Increasing meaningless of the war : Slanley Kubrick’s movie ”Full Metal Jacket” analysis
Increasing meaningless of the war Slanley Kubrick’s movie ”Full Metal Jacket” analysis |
Table of Contents
Section 1: Introduction
There were always a lot of different wars going on and even more war stories written down. These stories are usually very complicated and involve many characters, feelings and struggles. They show the war from different sides, describing the moments of intense battle as much as moments of soldiers’ soul torments. War stories mostly include different combats, a dramatic plot, sometimes a love line, and almost always an emotional finale. Some of these stories are quite positive and have happy endings; others try to show the real war. The director Stanley Kubrick also made a war story and named it “Full Metal Jacket”. This story turned out to be very unconventional and unusual, because it follows the mental development of the soldiers and their emotions rather than concentrating on the war itself. Kubrick’s movie observes the marines’ motivations, relationships between each other and their attitude to the war.
The motive for fighting is a very important part of any war story. People have very different reasons for a war, such as money, freedom, territory, power and so on. Mostly characters in war stories clearly define their goals in the battle, and the reasons for them to be there. They ask themselves why they fight, think about their life before they got where they are, and examine their feelings and motives for continuing, although “Full Metal Jacket” leaves motives of the soldiers uncertain. That brings the audience to the question: Are there any reasons for these soldiers to fight or the deaths of their friends were vain? Maybe the war was completely meaningless from very beginning?
Section 2: Background
The film “Full Metal Jacket” follows a Marine reporter nicknamed Joker through his initiation into Marine boot camp and his involvement in the Vietnam War which lasts from December 1956 up to 30 April 1975. Although the reasons for Vietnam War start appearing much earlier.
The situation becomes tense in the time when Indochina is still a French Colony. Different nationalistic groups come together with communist Ho Chi Minh to overthrow the French rule and become independent. So they start First Indochina war, and in 1954 France suffers a major military defeat. Signed in 1954 Geneva Accords ends French rule and United Nations divide Indochina into Laos, Cambodia, North Vietnam, which was ruled by communists, and democratic South Vietnam. Nationalists’ forces want to unify Vietnam under the communist government and start the war which is now known as a Vietnam War.
In the same time America tries to prevent the spread of communism through the world. They believed in domino theory which held that if a country goes communist the neighboring countries are likely to go communist also. So US feel that if they stop communism from taking South Vietnam it will also keep other countries from it. So they support South Vietnam in the war.

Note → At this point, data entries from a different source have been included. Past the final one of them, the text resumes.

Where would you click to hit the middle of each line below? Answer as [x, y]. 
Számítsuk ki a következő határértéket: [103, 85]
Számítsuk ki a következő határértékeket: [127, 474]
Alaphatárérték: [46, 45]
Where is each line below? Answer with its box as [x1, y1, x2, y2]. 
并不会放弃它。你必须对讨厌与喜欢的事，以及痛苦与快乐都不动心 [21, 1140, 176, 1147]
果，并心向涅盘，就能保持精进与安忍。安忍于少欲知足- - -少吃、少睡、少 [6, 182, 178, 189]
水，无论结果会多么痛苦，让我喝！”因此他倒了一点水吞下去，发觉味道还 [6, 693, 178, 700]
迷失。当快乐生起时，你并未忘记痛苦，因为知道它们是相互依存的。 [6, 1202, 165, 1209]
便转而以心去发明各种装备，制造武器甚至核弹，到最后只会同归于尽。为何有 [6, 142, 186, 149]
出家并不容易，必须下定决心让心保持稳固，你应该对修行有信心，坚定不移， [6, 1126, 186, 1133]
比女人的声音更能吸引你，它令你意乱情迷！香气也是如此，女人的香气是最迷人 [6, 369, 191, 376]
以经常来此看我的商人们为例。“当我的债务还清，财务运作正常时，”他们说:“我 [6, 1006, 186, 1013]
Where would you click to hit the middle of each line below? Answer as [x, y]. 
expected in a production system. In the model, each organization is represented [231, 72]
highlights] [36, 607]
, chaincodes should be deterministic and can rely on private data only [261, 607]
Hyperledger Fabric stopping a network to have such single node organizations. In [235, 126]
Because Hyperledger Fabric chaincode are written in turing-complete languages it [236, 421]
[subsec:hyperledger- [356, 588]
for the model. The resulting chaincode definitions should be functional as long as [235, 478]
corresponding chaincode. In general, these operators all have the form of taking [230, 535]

On the time period from 1965 until 1972 the Vietnam War keeps escalating. US send to the war about a half a million of their troops. America is very close to victory, but North Vietnamese army succeeds in breaking the will of the American People. Their military does not know what are they fighting for anymore and does not want to sacrifice their lives. And as the war goes on, the cost in blood seems to be extreme and worthless, so in 1972 US signs valueless peace agreement with North Vietnam which allows the retreating of American forces.

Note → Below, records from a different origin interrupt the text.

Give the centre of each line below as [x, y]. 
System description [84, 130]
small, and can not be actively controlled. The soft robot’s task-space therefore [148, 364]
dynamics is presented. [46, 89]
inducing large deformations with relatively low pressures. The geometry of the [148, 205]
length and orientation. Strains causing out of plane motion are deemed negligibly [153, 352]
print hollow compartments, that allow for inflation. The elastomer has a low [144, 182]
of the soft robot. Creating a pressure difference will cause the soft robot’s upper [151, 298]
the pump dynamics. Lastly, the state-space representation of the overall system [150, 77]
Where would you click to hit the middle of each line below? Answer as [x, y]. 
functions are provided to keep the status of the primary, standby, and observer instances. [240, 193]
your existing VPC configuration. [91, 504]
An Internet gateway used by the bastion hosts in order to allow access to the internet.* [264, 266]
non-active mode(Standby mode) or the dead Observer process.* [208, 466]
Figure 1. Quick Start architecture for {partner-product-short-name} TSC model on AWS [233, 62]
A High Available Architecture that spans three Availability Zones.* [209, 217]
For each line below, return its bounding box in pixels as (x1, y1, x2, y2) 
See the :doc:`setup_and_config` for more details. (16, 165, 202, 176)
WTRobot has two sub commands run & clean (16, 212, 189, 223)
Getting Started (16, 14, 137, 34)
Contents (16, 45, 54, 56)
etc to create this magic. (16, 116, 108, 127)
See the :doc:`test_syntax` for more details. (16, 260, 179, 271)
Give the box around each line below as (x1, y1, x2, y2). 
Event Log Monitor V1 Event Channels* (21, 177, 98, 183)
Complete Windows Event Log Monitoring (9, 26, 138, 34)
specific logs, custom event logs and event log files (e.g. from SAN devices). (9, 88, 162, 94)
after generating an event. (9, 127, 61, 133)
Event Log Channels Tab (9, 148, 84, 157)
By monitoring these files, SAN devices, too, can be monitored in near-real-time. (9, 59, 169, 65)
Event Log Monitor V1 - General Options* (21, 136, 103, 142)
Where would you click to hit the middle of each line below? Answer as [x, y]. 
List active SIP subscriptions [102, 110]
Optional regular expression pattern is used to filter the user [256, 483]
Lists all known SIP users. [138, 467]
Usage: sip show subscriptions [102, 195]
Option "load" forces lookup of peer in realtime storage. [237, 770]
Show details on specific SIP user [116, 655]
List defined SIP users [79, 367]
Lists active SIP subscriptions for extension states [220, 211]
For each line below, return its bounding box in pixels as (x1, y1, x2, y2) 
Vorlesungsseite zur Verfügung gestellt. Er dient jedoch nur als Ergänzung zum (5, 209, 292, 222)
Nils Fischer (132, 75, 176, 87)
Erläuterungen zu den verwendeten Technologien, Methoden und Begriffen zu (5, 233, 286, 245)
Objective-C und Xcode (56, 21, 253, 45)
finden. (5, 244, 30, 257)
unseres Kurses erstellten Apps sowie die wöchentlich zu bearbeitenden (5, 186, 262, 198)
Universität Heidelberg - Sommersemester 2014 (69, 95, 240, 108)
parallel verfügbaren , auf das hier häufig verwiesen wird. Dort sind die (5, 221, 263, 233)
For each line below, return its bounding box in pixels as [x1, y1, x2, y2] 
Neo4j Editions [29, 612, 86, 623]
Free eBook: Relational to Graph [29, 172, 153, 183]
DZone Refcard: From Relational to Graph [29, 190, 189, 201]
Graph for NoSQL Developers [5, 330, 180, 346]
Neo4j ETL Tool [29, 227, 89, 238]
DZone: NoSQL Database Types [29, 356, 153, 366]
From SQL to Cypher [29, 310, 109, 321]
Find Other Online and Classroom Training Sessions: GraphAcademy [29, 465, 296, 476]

But the armed conflict in Vietnam continues and in a few years in 1975 the North Vietnam takes up South Vietnam. Defeat of South Vietnam causes a massive genocide in Southern Asia resulting in the death of millions, while America suffers major political loss.[1]
The movie “Full Metal Jacket” is a war story about that part of history, about the Vietnam War. It was directed in 1987 and is based on Gustav Hasford’s semi-autobiographical novel “The Short-Timers”. [2]

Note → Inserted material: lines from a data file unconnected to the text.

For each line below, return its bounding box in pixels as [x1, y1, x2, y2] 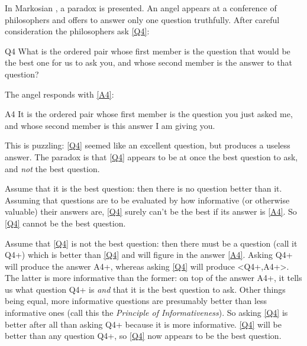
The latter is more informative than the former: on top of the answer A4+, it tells [5, 271, 302, 284]
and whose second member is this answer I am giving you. [5, 119, 215, 131]
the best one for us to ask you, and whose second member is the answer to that [5, 56, 292, 69]
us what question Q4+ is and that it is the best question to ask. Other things [5, 283, 286, 295]
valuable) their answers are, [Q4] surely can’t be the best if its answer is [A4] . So [5, 205, 297, 218]
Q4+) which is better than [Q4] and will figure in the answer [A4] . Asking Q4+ [5, 248, 293, 261]
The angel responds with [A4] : [5, 88, 114, 100]
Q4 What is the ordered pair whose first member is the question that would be [5, 44, 290, 57]
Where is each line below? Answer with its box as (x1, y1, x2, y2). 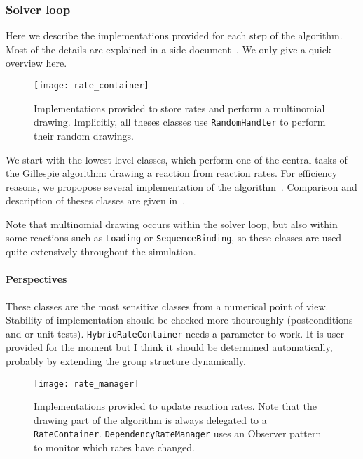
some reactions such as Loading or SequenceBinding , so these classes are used (6, 230, 342, 245)
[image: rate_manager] (34, 378, 139, 389)
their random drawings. (34, 128, 134, 142)
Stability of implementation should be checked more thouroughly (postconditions (6, 312, 353, 327)
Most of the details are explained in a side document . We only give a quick (6, 41, 331, 56)
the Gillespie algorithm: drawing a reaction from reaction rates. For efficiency (6, 166, 338, 180)
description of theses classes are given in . (6, 193, 186, 208)
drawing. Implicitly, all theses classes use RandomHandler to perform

The author of the book, Gustav Hasford, was a US Marine Corps veteran and went through a Vietnam War; his experience and his feelings on this war formed the basis of his book and therefore the movie.[3]
Section 3: Main
The story of the movie begins the United States Marine Corps Training Camp. A group of young recruits are having their heads shaved and being prepared for military basic training by their new senior drill instructor, brutal Gunnery Sergeant called Hartman, whose work is to “weed out all non-hackers”[4]. During the training the sergeant often degrades each recruit; he uses many different psychological attacks such as repeated chants in training or insulting their masculinity (calling them sweethearts or ladies). He also gives certain men a ridiculous nickname based on their actions or characters: the pragmatic man who talks behind his back got a name Joker[5], a man from Texas became a Cowboy[6] and finally, Leonard Lawrence, an over-weighed, tall, not intelligent recruit becomes Private Gomer Pyle[7]. Hartman focus his attention on him, because the corpulent recruit cannot keep up with the others in the grueling trainings.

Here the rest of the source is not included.